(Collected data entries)

· · ·

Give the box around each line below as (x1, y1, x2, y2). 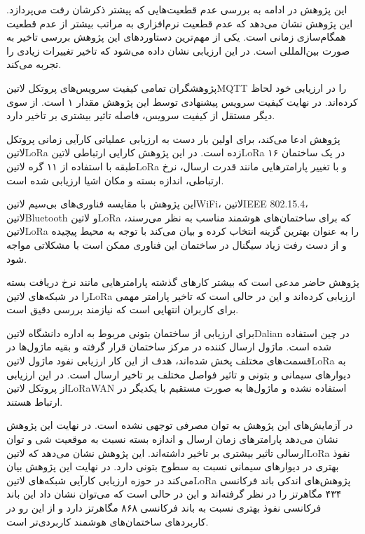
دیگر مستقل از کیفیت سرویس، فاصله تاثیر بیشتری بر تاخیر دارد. (6, 108, 275, 123)
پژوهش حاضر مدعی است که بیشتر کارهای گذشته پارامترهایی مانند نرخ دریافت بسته (6, 275, 359, 289)
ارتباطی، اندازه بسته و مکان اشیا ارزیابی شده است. (6, 172, 224, 187)
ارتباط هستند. (6, 394, 63, 409)
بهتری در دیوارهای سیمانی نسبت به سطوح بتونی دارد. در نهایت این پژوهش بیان (6, 459, 339, 474)
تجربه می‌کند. (6, 57, 62, 71)
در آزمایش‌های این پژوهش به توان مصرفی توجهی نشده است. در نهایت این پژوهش (6, 418, 353, 432)
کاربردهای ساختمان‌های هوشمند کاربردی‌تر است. (6, 514, 209, 528)
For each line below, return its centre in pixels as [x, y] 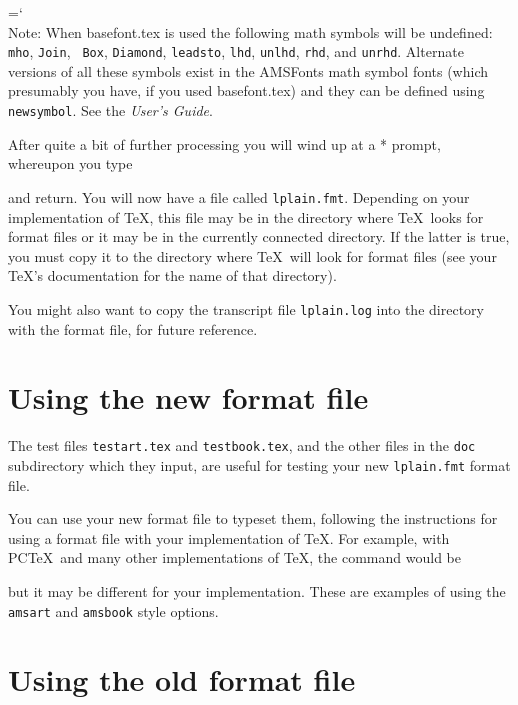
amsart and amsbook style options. [113, 610]
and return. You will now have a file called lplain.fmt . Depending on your [239, 196]
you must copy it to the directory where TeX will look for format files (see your [252, 255]
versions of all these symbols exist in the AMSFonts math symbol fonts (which [248, 70]
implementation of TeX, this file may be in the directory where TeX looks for [246, 216]
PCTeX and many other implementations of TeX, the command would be [234, 557]
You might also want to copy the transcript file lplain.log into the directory [246, 308]
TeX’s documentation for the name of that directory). [172, 275]
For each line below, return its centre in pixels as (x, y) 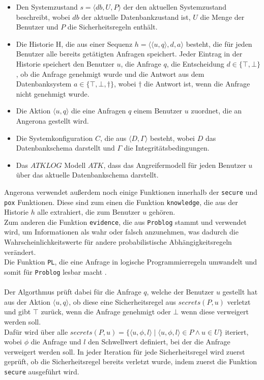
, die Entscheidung (195, 63)
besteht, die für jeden (219, 43)
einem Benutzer (158, 111)
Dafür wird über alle (36, 331)
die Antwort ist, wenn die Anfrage (197, 84)
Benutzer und (37, 27)
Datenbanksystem (44, 84)
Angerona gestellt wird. (52, 120)
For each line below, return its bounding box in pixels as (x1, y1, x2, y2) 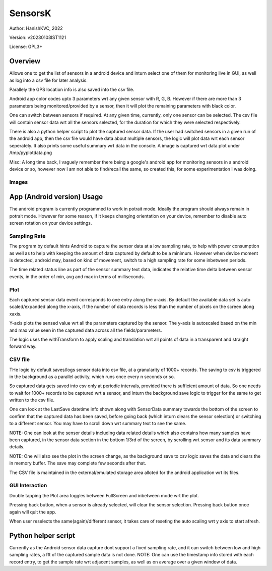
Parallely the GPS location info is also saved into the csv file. (9, 86, 134, 93)
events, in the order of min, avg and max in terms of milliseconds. (9, 273, 146, 280)
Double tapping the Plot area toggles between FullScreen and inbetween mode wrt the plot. (9, 492, 199, 498)
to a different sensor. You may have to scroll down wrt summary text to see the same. (9, 421, 186, 427)
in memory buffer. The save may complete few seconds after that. (9, 460, 146, 466)
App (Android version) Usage (9, 192, 103, 201)
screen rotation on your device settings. (9, 220, 92, 226)
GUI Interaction (9, 482, 47, 489)
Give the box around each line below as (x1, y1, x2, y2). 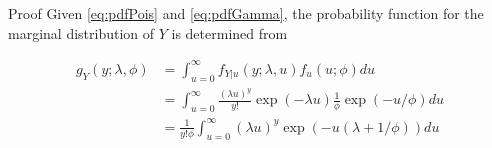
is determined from (171, 22, 288, 43)
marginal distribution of (8, 22, 155, 43)
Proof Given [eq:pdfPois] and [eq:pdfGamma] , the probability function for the (8, 3, 484, 23)
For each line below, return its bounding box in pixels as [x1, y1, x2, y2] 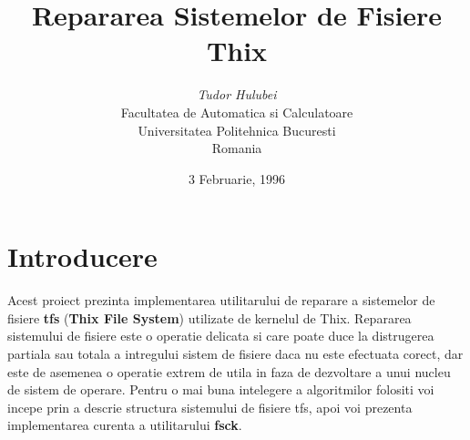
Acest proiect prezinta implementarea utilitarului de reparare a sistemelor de [7, 291, 435, 310]
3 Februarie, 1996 [188, 169, 286, 188]
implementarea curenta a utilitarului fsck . [7, 415, 242, 435]
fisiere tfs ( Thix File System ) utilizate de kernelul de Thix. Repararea [7, 308, 412, 327]
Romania [211, 138, 262, 158]
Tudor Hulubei [197, 85, 277, 104]
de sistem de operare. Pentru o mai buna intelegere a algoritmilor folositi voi [7, 380, 434, 399]
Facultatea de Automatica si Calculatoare [120, 102, 353, 121]
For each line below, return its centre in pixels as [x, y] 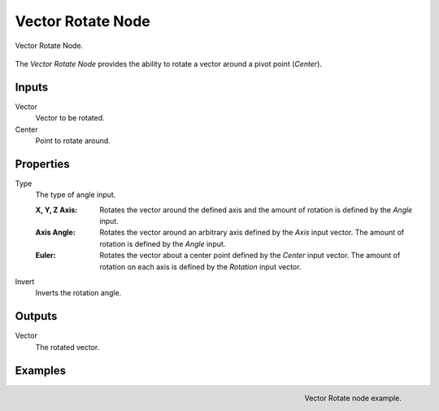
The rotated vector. [67, 347]
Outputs [36, 316]
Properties [42, 164]
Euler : [46, 256]
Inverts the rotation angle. [78, 293]
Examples [41, 370]
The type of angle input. [76, 195]
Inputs [32, 87]
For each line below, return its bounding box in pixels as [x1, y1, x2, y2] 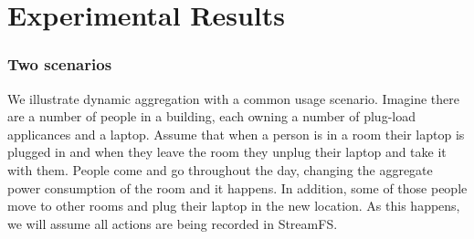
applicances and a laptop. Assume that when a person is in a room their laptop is [7, 124, 465, 143]
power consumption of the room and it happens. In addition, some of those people [7, 178, 468, 197]
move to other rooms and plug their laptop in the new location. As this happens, [7, 196, 460, 215]
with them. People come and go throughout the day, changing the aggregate [7, 160, 433, 179]
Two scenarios [7, 53, 112, 76]
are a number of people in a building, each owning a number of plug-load [7, 107, 416, 126]
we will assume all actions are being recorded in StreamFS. [7, 213, 338, 233]
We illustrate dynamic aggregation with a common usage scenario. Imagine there [7, 88, 460, 108]
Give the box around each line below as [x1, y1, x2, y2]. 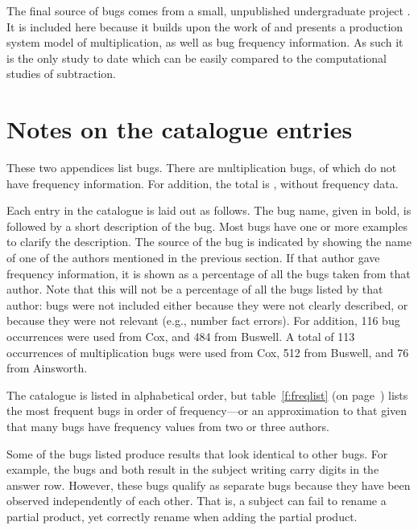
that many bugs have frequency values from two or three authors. [6, 418, 329, 434]
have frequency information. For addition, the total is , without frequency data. [6, 175, 399, 191]
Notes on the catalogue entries [6, 113, 353, 146]
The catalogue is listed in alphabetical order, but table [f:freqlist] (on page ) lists [6, 386, 408, 403]
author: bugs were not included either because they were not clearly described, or [6, 296, 408, 313]
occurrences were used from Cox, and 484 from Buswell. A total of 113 [6, 328, 355, 345]
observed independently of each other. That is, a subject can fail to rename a [6, 492, 387, 509]
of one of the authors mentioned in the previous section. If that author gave [6, 249, 380, 266]
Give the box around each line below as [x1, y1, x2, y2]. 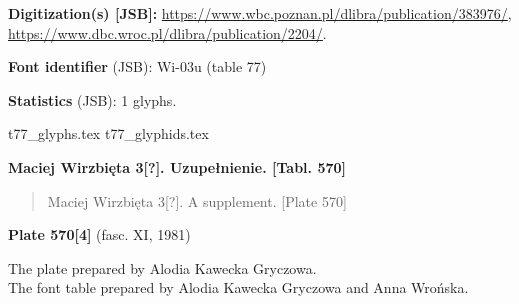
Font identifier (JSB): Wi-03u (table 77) [8, 56, 267, 77]
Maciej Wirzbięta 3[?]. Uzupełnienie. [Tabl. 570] [8, 156, 347, 177]
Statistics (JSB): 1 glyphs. [8, 89, 177, 110]
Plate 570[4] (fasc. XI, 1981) [8, 224, 191, 245]
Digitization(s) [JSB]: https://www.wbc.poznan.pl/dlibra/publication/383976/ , [8, 3, 512, 23]
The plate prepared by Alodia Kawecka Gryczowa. [8, 257, 317, 278]
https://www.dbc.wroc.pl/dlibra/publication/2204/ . [8, 22, 327, 43]
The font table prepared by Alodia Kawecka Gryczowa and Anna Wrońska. [8, 277, 469, 298]
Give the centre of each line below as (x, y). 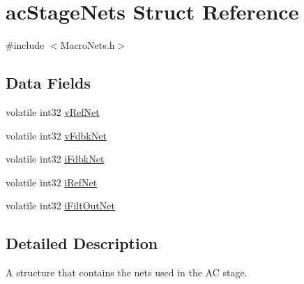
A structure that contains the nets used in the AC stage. (127, 272)
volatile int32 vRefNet (53, 111)
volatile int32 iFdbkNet (55, 159)
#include (25, 45)
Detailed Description (82, 243)
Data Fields (48, 83)
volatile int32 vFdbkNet (56, 135)
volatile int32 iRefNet (52, 182)
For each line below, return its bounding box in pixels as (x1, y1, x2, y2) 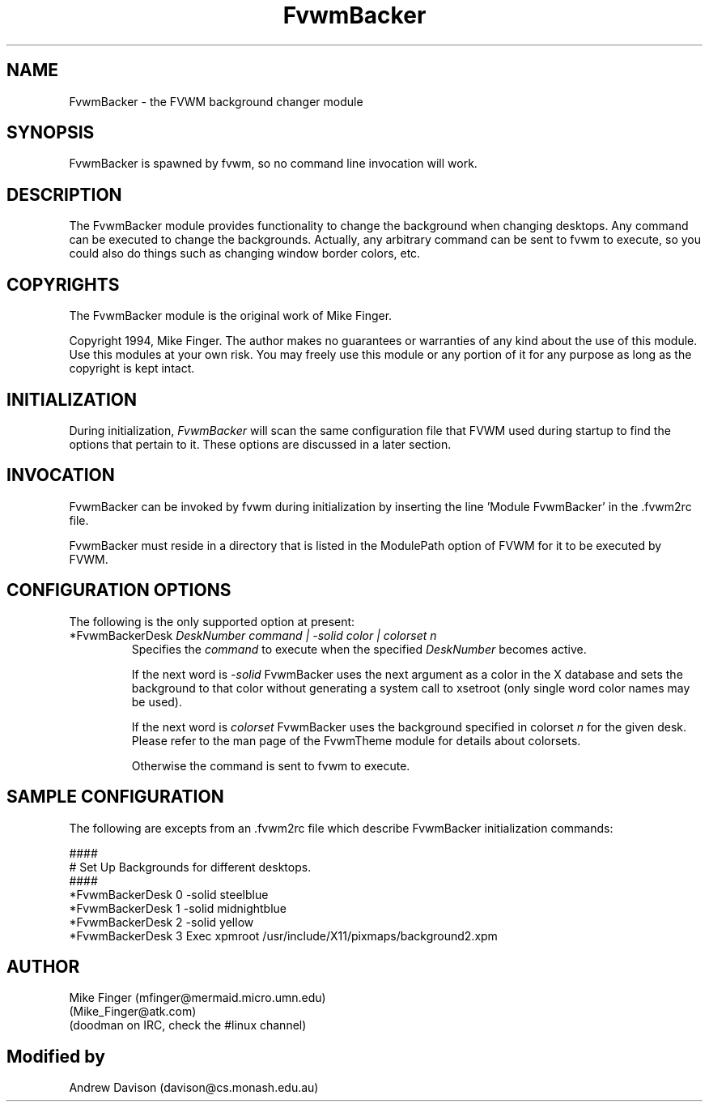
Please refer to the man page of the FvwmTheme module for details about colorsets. (131, 733, 581, 748)
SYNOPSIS (6, 122, 95, 143)
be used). (131, 694, 183, 709)
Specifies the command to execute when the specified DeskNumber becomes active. (131, 641, 587, 656)
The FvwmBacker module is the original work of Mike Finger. (69, 309, 393, 323)
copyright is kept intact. (69, 361, 195, 376)
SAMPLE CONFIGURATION (6, 786, 224, 808)
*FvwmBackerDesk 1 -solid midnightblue (69, 901, 287, 915)
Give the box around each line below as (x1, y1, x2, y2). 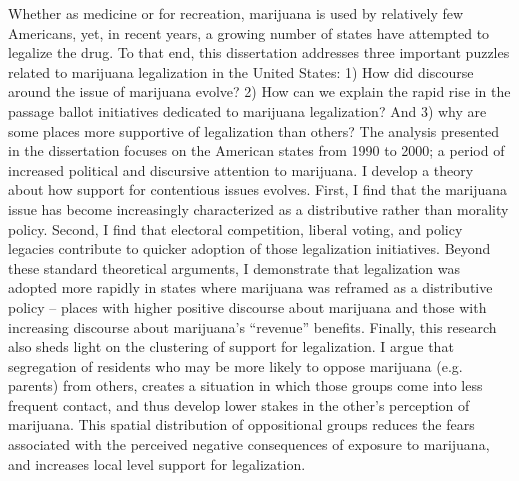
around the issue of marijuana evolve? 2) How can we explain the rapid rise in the (8, 81, 511, 102)
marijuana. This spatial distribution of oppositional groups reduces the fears (8, 414, 475, 435)
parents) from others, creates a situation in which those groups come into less (8, 375, 483, 396)
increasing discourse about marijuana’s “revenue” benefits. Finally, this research (8, 316, 497, 337)
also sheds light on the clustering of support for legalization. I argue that (8, 336, 454, 357)
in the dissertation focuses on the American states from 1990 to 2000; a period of (8, 140, 505, 161)
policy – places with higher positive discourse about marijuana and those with (8, 296, 487, 317)
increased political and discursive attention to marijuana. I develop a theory (8, 159, 474, 180)
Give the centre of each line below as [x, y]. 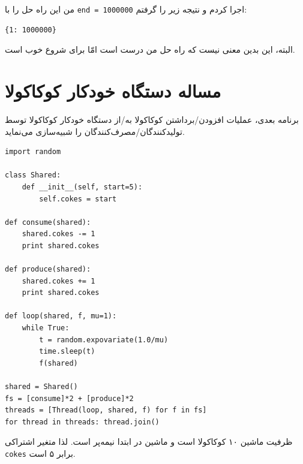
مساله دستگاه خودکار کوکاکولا [113, 91]
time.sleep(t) [67, 352]
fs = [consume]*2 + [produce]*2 [69, 398]
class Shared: [33, 175]
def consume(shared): [48, 222]
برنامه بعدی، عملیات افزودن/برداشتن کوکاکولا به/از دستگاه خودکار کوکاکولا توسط [152, 119]
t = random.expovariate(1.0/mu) [104, 340]
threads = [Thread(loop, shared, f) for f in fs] [106, 410]
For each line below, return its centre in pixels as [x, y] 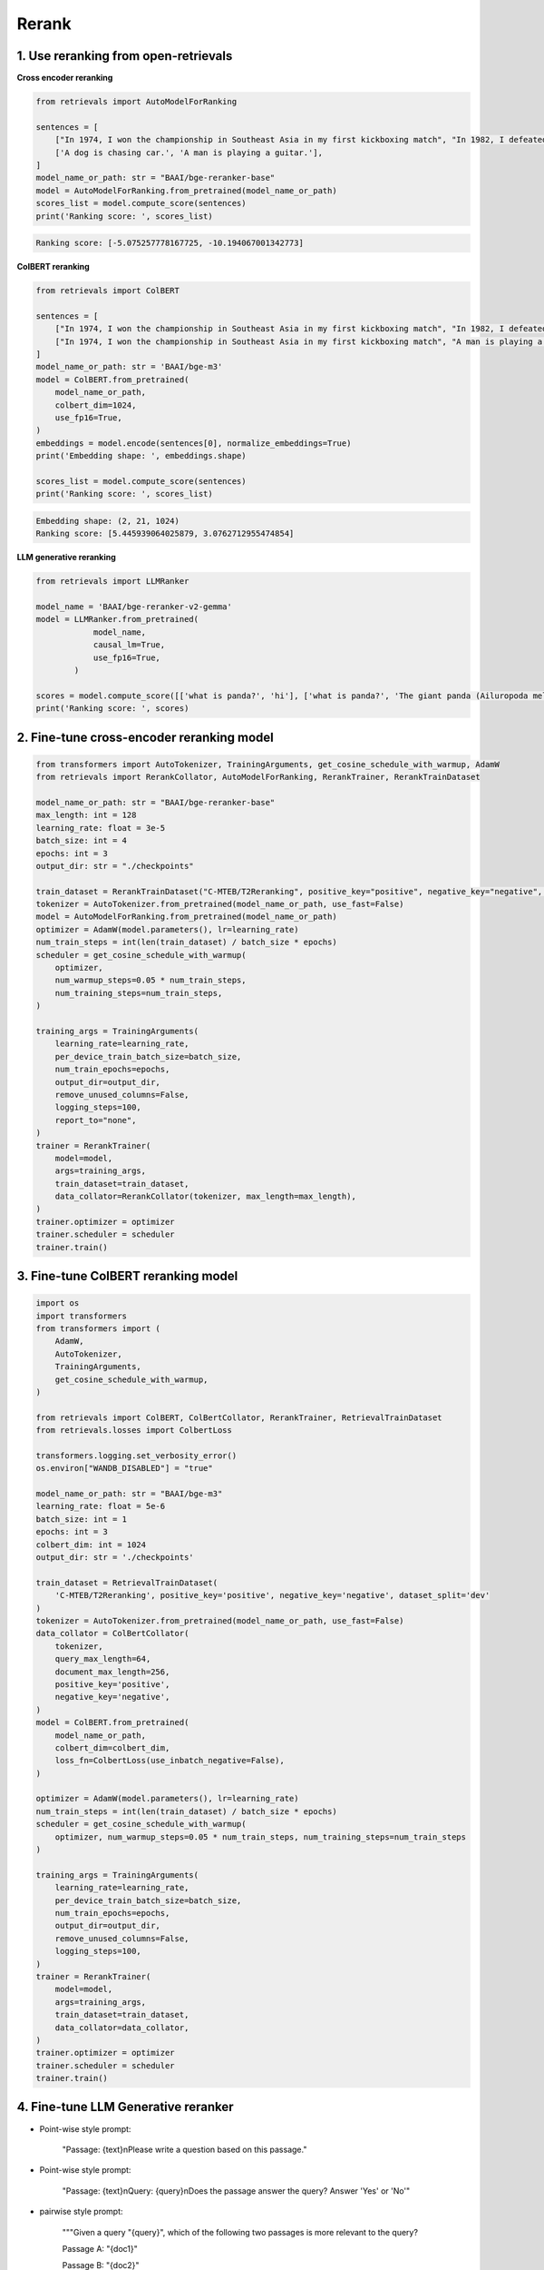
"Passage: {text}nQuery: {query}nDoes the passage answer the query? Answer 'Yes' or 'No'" [236, 2191]
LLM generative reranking [67, 558]
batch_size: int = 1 [81, 1519]
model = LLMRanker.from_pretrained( [117, 619]
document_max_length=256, [112, 1672]
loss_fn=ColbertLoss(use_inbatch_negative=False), [170, 1761]
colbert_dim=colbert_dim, [112, 1747]
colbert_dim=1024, [96, 405]

· · ·

YOUR INSTRUCTIONS: Return word for word the lines from the beginning of the entries through the line that contains "you must copy", both ends included, but no pictures.

ANSWER BOX:
Give the box around each line below as (x1, y1, x2, y2). 
دیگر مستقل از کیفیت سرویس، فاصله تاثیر بیشتری بر تاخیر دارد. (6, 108, 275, 123)
پژوهش حاضر مدعی است که بیشتر کارهای گذشته پارامترهایی مانند نرخ دریافت بسته (6, 275, 359, 289)
ارتباطی، اندازه بسته و مکان اشیا ارزیابی شده است. (6, 172, 224, 187)
ارتباط هستند. (6, 394, 63, 409)
بهتری در دیوارهای سیمانی نسبت به سطوح بتونی دارد. در نهایت این پژوهش بیان (6, 459, 339, 474)
تجربه می‌کند. (6, 57, 62, 71)
در آزمایش‌های این پژوهش به توان مصرفی توجهی نشده است. در نهایت این پژوهش (6, 418, 353, 432)
کاربردهای ساختمان‌های هوشمند کاربردی‌تر است. (6, 514, 209, 528)
For each line below, return its centre in pixels as [x, y] 
amsart and amsbook style options. [113, 610]
and return. You will now have a file called lplain.fmt . Depending on your [239, 196]
you must copy it to the directory where TeX will look for format files (see your [252, 255]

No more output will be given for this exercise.